What data contains System State?
System State contains:
-
AD (database including other files in NTDS folder) (only on DC (Domain Controller)).
-
Boot and system files.
-
DFSR (Distributed File System Replication) staging.
-
AD CS (Active Directory Certificate Services) (only if Certificate Authority server is installed).
-
Cluster Service Database (only if Failover Cluster server is installed).
-
COM+ class registration database.
-
File system junctions.
-
Group Policies settings (only on DC).
-
IIS (Internet Information Services) meta-directory (only if IIS server is installed).
-
Registry
-
Netlogon shared folders: default profiles, system policies, logon/logoff/startup/shutdown scripts.
-
SYSVOL (System Volume) folder (only on DC).
What are AD Restore types?
There are two AD Restore types:
-
Non-Authoritative Restore (D2 restore).
-
Authoritative Restore (D4 restore).
What is Non-Authoritative Restore of AD?
-
Non-Authoritative Restore is the default method to restore AD, and it is using when its data lost or corrupted.
-
It restores a DC to its state at the time of backup.

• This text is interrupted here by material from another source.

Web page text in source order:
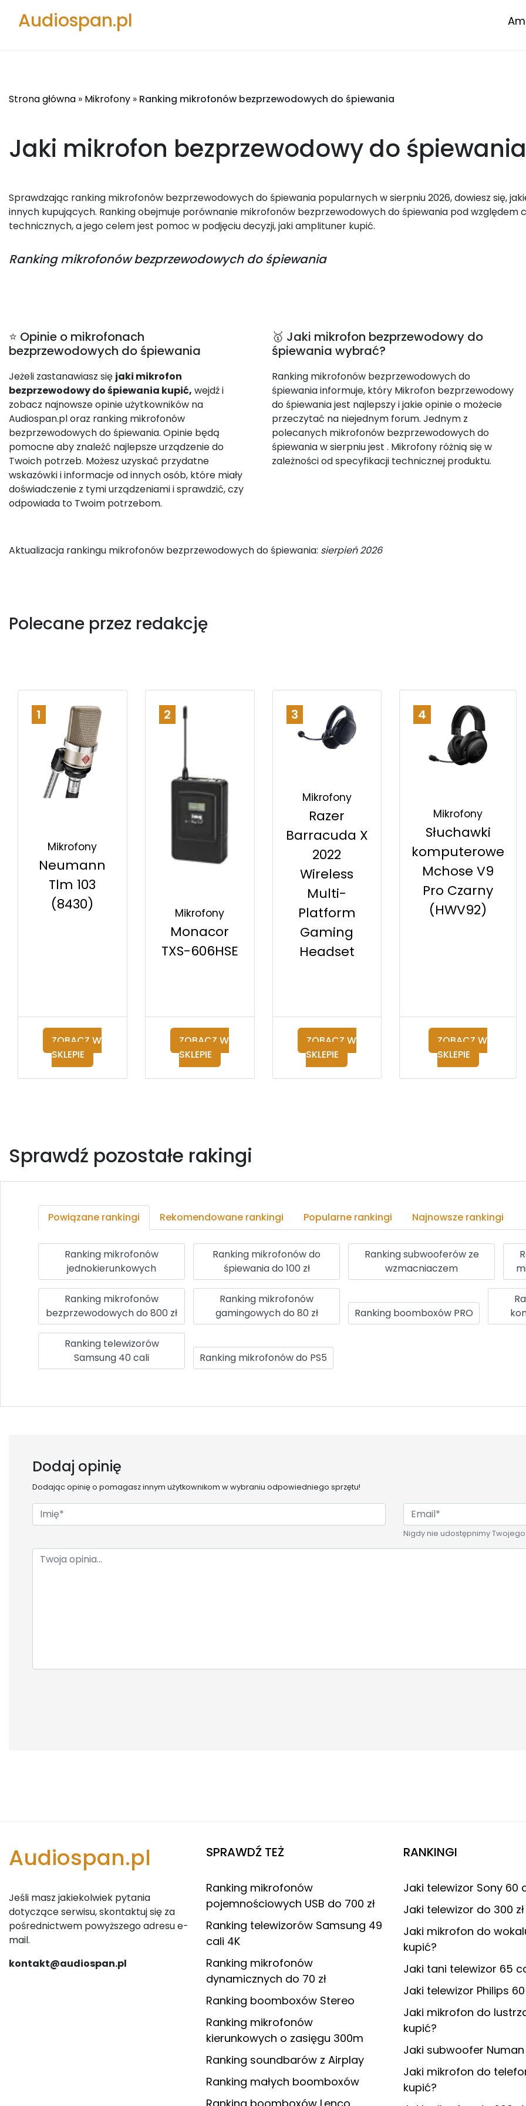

After restoring of DC, the local copy of SYSVOL is compared with its replication partners. After restarting DC, SYSVOL replicates any necessary changes to itself, bringing restored DC up-to-date with the other DCs within the domain.
-
To perform a Non-Authoritative restore, DC must be started in DSRM (Directory Services Restore Mode).
What is the Authoritative Restore of AD?
-
Authoritative Restore performs restoring of DC from backup, and after making up necessary configurations, the AD marks the local SYSVOL as authoritative and replicates it to the other DCs within the domain.
-
It has abilities to restore only particular objects.
For example, if OU (Organizational Unit) was deleted. The Authoritative Restore will be able to restore just this object.
-
To perform an Authoritative restore, DC must be started in DSRM.
-
Authoritative Restores need to use ntdsutil utility.
-
Authoritative Restore often needed when human error is involved, such as when an administrator accidentally deletes some objects and that change replicated to the other DCs and the object cannot be recreated easily.
What is DSRM (Directory Services Restore Mode)?
-
DSRM is a special boot mode, which is using for repairing or recovering AD.
-
It is used to login to the computer when AD has failed or needs to be restored on DC.
Active Directory - DC (Domain Controller), AD Database - Part 1
Knowledge Base Questions & Answers
What is a DC (Domain Controller) in a Windows server environment, and what are its main functions?
-
DC (Domain Controller) is a computer that runs the Windows server OS (Operating System) and hosts the AD (Active Directory) database.
-
It handles all the security requests from other computers and servers.
-
DC responds to user's requests to access the Domain environment and grants them access to the available resources.
What is a RODC (Read-Only Domain Controller) in AD (Active Directory), and what are its advantages?
-
RODC (Read-Only Domain Controller) is a read-only copy of the AD (Active Directory) database.
-
It can be deployed in a remote office where physical security is not guaranteed.
-
RODC provides faster logon time in the branch office.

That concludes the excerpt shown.